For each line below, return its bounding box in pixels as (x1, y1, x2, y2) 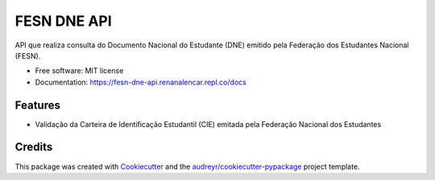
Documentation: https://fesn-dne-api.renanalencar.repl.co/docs (35, 77, 247, 87)
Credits (14, 141, 53, 154)
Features (14, 98, 60, 112)
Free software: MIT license (35, 66, 124, 76)
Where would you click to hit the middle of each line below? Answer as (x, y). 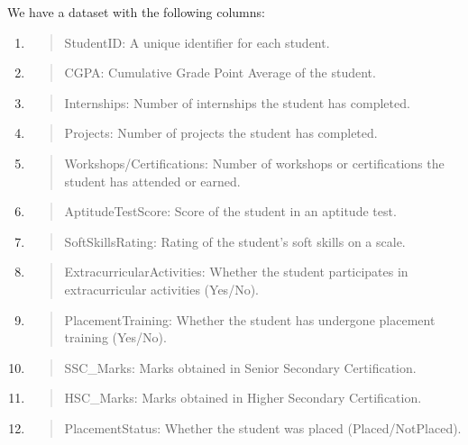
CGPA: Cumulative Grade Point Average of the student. (220, 73)
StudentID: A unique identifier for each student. (197, 42)
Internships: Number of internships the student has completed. (237, 102)
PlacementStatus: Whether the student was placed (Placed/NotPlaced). (263, 427)
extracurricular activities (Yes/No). (161, 289)
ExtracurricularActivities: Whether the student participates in (236, 272)
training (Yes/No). (115, 337)
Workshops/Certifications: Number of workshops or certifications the (254, 163)

- - - - - - -

• [TASK DESCRIPTION]: From the line with "Where would you" to the final line of the entries above, reproduce each line exactly and nothing else; the pictures stay out.

• [FINAL ANSWER]:
Where would you click to hit the middle of each line below? Answer as (x, y). 
CGPA: Cumulative Grade Point Average of the student. (220, 73)
StudentID: A unique identifier for each student. (197, 42)
Internships: Number of internships the student has completed. (237, 102)
PlacementStatus: Whether the student was placed (Placed/NotPlaced). (263, 427)
extracurricular activities (Yes/No). (161, 289)
ExtracurricularActivities: Whether the student participates in (236, 272)
training (Yes/No). (115, 337)
Workshops/Certifications: Number of workshops or certifications the (254, 163)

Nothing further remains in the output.